Task directions: The entries below contain a stretch that opens with the line containing "Rondebosch,WC" and closes with the line containing "means to grow up in the digital age."; set down that stretch exactly, both ends included, and nothing else.

Records from a data collection:
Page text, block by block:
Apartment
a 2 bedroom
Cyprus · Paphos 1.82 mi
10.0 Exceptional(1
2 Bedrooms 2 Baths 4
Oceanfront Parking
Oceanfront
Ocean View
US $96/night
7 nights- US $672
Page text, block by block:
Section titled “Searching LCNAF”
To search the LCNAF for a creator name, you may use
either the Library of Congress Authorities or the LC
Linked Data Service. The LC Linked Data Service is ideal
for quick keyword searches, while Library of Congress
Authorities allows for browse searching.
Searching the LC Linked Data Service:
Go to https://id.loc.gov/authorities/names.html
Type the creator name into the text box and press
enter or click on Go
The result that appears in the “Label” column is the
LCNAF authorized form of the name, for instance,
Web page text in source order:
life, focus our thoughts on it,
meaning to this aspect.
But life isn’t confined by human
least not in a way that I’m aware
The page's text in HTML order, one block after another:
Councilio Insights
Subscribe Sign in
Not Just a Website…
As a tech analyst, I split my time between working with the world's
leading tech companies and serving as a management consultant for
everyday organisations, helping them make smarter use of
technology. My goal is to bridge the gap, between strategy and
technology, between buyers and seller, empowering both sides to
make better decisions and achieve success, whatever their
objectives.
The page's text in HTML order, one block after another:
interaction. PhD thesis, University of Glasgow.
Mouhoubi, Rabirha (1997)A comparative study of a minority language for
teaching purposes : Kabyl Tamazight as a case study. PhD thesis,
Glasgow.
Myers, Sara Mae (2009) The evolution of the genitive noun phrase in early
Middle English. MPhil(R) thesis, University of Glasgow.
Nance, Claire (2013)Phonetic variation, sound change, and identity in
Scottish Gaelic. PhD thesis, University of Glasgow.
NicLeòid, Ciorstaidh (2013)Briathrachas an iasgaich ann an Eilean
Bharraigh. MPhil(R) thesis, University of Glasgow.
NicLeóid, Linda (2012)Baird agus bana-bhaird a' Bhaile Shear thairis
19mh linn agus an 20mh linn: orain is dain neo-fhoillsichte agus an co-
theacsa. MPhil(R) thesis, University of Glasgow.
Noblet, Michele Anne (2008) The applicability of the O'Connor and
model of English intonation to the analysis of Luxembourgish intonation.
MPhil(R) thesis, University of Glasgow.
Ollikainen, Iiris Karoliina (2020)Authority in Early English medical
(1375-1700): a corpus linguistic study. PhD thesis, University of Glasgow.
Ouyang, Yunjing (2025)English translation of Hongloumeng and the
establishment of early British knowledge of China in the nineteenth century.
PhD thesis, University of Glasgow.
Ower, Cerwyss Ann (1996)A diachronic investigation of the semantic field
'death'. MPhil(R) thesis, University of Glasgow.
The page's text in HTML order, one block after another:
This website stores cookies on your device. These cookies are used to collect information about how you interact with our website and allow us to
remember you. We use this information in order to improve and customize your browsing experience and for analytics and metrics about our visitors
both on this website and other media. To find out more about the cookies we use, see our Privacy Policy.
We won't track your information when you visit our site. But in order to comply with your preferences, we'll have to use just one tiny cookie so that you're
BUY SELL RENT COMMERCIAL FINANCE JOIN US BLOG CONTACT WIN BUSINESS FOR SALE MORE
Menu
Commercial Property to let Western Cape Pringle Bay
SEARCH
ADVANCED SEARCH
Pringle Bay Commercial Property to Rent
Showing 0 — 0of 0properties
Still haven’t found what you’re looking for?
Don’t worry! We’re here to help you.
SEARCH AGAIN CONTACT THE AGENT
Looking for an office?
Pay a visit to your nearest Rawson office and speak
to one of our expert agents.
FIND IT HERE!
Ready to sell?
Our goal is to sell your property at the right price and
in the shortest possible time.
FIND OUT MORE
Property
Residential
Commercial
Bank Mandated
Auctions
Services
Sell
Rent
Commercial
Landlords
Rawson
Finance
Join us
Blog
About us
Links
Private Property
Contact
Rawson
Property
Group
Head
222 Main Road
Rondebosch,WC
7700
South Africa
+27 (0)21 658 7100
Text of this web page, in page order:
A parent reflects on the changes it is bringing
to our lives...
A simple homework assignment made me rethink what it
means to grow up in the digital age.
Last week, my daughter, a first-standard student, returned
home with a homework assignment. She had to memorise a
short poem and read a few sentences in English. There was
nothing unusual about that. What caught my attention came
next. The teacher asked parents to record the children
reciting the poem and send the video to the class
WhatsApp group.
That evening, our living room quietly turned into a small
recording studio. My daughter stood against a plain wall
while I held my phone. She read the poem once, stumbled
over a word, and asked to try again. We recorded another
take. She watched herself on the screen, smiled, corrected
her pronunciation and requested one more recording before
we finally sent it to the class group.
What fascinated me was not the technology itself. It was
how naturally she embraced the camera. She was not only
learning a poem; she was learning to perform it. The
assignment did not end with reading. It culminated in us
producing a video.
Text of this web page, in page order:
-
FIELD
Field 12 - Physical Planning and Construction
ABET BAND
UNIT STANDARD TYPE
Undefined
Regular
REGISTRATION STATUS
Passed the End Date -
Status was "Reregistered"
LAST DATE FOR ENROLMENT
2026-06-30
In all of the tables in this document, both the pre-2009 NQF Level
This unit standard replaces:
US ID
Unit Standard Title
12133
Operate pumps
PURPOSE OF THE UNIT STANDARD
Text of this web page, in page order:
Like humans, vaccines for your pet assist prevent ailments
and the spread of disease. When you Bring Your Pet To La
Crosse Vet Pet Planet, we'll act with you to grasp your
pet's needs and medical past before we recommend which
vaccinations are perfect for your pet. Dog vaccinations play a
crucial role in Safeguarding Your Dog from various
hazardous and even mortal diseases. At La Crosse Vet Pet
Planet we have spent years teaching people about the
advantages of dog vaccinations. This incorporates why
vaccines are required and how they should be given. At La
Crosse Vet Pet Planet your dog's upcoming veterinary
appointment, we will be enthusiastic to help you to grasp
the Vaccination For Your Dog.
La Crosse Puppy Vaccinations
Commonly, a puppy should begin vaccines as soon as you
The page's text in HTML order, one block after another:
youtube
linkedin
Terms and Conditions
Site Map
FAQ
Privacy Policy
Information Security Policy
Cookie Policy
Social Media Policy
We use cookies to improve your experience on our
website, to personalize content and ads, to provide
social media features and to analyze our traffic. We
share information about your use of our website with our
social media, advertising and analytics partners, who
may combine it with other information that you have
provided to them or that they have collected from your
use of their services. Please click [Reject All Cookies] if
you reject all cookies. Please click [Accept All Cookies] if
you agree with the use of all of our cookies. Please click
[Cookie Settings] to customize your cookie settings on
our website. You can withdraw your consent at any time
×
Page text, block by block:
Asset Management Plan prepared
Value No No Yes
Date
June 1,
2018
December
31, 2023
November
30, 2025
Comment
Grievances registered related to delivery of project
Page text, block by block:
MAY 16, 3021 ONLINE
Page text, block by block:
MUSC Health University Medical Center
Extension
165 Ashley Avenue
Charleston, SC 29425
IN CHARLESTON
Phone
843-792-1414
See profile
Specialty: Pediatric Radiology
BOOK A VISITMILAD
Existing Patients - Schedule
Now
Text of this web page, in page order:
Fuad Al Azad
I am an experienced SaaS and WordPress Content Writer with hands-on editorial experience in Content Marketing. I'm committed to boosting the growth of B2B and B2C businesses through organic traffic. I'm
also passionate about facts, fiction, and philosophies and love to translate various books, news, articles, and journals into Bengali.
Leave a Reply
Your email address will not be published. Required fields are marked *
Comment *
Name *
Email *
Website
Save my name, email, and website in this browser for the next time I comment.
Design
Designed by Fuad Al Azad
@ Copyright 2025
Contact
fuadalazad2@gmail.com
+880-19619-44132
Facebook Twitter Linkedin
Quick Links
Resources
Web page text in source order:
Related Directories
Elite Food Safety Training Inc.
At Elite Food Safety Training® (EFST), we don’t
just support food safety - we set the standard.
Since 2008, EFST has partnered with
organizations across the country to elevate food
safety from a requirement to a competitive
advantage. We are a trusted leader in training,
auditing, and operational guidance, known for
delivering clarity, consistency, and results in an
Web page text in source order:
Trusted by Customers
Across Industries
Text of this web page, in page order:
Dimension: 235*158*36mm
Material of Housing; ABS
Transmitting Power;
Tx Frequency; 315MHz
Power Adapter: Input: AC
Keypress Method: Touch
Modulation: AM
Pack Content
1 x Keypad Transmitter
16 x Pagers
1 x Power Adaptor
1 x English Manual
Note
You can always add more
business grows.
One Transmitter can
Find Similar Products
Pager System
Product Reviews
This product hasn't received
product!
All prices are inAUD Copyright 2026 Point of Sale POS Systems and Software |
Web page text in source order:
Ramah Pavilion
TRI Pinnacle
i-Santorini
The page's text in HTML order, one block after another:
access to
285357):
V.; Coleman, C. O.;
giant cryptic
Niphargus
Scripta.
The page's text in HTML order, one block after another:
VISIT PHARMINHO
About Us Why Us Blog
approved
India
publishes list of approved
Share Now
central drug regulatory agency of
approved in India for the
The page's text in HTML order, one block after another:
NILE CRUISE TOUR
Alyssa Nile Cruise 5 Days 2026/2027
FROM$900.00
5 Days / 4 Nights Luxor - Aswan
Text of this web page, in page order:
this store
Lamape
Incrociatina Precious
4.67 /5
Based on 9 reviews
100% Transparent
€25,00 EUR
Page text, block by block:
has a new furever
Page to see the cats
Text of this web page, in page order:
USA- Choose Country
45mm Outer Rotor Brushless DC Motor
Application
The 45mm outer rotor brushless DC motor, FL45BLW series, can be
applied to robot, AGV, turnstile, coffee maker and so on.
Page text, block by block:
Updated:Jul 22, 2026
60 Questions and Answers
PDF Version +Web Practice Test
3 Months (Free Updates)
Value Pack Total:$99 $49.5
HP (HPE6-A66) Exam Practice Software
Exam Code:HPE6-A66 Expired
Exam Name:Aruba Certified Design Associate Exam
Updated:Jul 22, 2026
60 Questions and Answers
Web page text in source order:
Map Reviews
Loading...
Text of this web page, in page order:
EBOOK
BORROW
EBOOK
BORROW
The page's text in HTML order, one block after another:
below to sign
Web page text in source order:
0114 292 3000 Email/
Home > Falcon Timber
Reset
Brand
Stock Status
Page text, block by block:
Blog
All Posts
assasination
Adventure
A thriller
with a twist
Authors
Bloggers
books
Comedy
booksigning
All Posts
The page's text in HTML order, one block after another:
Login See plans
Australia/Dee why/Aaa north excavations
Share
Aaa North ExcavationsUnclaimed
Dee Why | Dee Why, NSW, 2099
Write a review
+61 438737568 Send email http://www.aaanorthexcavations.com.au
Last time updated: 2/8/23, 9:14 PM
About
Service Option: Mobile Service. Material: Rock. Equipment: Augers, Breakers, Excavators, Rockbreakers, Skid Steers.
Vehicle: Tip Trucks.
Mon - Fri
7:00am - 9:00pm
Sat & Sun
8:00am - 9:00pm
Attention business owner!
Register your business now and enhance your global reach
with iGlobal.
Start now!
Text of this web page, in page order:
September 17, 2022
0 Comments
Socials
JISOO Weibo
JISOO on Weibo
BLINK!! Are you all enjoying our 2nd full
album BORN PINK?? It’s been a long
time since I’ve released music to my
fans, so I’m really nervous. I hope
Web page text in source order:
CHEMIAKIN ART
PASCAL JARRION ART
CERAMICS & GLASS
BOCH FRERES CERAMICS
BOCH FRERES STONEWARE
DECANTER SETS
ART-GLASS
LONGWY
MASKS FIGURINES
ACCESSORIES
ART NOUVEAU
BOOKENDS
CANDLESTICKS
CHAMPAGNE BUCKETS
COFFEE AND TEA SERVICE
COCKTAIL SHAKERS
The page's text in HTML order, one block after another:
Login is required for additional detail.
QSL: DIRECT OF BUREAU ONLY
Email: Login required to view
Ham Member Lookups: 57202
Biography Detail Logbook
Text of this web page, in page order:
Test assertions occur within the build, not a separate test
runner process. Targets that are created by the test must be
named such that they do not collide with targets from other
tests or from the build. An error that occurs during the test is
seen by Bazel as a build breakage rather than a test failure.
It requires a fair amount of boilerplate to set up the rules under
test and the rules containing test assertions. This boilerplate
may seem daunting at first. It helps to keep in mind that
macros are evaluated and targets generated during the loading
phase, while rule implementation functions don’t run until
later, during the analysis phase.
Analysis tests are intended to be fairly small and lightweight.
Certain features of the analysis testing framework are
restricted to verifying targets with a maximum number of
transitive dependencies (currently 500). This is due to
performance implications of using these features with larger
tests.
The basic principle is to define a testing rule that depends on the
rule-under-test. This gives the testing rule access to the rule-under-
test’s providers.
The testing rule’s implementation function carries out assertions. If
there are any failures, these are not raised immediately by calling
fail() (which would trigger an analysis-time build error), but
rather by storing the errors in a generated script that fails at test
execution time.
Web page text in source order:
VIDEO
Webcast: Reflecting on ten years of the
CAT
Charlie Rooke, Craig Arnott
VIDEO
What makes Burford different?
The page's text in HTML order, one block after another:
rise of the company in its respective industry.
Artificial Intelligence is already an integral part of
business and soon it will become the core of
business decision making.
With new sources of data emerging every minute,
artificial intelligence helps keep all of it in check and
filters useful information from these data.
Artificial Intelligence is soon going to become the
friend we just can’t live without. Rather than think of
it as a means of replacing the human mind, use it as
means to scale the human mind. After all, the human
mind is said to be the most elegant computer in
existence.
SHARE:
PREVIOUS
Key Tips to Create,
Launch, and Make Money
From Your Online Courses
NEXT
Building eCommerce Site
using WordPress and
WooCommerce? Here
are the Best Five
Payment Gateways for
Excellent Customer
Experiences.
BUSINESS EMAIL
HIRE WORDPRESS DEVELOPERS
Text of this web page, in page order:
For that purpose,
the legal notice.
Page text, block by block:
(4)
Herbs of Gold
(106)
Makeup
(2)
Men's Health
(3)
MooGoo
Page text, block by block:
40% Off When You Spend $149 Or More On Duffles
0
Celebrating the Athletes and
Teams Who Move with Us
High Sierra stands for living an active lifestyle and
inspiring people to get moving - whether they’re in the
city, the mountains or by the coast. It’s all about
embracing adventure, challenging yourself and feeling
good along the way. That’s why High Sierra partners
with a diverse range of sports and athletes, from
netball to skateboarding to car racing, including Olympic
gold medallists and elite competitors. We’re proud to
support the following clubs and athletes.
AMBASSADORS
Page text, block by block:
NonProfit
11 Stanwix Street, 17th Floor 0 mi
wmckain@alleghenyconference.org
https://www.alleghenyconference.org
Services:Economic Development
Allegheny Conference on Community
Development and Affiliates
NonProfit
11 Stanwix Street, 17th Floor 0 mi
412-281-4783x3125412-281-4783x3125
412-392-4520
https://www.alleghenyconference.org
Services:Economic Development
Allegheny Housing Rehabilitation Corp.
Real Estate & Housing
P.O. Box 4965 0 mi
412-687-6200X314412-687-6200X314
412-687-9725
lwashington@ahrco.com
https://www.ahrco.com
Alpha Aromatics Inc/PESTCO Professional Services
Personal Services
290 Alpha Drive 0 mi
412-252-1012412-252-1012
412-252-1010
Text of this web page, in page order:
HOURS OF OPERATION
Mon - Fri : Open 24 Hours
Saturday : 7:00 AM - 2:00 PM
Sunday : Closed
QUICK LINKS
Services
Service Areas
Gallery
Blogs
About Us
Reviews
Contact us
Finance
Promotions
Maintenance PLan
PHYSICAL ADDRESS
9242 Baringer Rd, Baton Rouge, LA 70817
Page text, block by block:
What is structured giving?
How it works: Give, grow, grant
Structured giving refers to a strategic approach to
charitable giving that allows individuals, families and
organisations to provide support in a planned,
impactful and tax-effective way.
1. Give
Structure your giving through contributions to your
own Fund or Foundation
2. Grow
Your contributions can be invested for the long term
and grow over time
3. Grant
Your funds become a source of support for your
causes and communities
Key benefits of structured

Solution for this exercise:
Rondebosch,WC
7700
South Africa
+27 (0)21 658 7100
Text of this web page, in page order:
A parent reflects on the changes it is bringing
to our lives...
A simple homework assignment made me rethink what it
means to grow up in the digital age.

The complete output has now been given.